Jeffrey Vetter, Ph.D., is a Distinguished Research and Development Staff Member as well as the founding group leader of the Future Technologies Group in the Computer Science and Mathematics Division at Oak Ridge National Laboratory (ORNL). In addition, he holds a joint appointment at the Electrical Engineering and Computer Science Department of the University of Tennessee-Knoxville. Vetter is a Fellow of the IEEE and a Distinguished Scientist Member of the ACM. In 2018, he was awarded the ORNL Director’s Award for Outstanding Individual Accomplishment in Science and Technology. In 2010, as part of an interdisciplinary team from Georgia Tech, NYU, and ORNL, Vetter was awarded the ACM Gordon Bell Prize. In 2015, he served as the SC15 Technical Program Chair (the annual supercomputing conference with nearly 13,000 attendees). His recent books, entitled “Contemporary High Performance Computing: From Petascale toward Exascale (Vols. 1-3),” survey the international landscape of HPC. See his website for more information: https://ft.ornl.gov/~vetter/.
Preparing for Extreme Heterogeneity in High Performance Computing (to download the presentation, please click here)

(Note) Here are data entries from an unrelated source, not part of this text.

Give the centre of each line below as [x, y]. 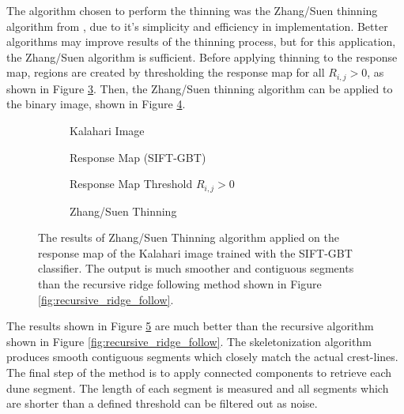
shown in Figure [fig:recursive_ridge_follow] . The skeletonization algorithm [189, 341]
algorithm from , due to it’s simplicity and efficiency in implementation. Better [197, 26]
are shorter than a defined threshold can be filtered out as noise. [162, 403]
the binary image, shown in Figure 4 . [96, 104]
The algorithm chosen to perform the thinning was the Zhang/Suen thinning [192, 10]
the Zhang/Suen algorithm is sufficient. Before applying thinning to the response [202, 56]
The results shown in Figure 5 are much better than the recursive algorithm [190, 326]
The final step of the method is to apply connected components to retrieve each [199, 372]
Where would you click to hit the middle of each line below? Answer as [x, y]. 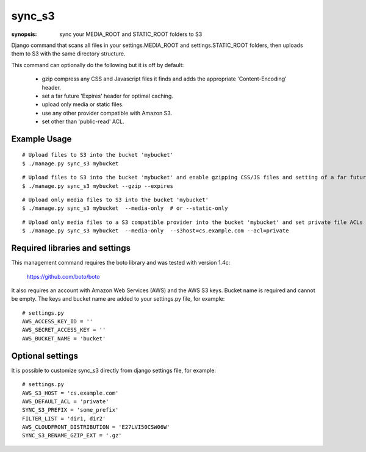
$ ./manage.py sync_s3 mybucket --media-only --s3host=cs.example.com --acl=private [156, 231]
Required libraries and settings [71, 248]
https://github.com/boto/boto [63, 276]
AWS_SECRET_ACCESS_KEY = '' [64, 330]
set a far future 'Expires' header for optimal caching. [107, 96]
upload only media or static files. [83, 104]
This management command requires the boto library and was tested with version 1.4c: [121, 263]
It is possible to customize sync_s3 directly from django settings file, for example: [114, 370]
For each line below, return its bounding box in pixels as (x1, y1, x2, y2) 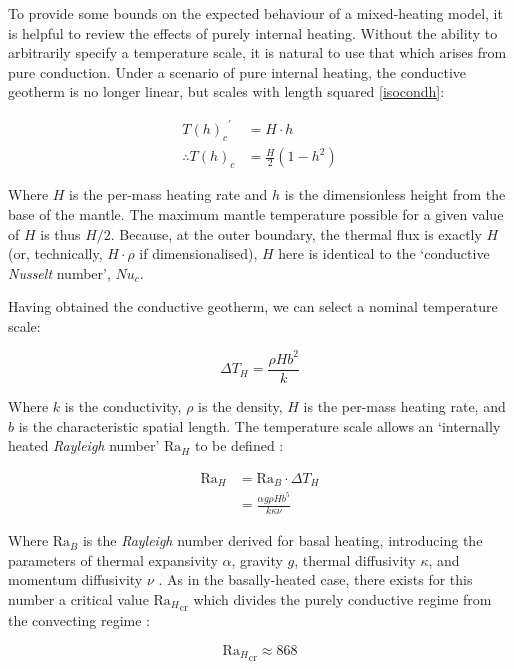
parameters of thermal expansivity (8, 549, 218, 570)
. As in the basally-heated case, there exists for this (158, 569, 473, 590)
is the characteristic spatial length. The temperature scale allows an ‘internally (18, 415, 501, 436)
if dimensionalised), (139, 243, 258, 264)
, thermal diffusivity (294, 549, 416, 570)
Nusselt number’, (8, 262, 111, 283)
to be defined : (194, 435, 284, 456)
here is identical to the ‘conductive (278, 243, 490, 264)

While computing technologies have remained relatively stable for nearly two decades, new architectural features, such as heterogeneous cores, deep memory hierarchies, non-volatile memory (NVM), and near-memory processing, have emerged as possible solutions to address the concerns of energy-efficiency and cost. However, we expect this ‘golden age’ of architectural change to lead to extreme heterogeneity and it will have a major impact on software systems and applications. Software will need to be redesigned to exploit these new capabilities and provide some level of performance portability across these diverse architectures. In this talk, I will sample these emerging memory technologies, discuss their architectural and software implications, and describe several new approaches (e.g., domain specific languages, intelligent compilers and introspective runtime systems) to address these challenges.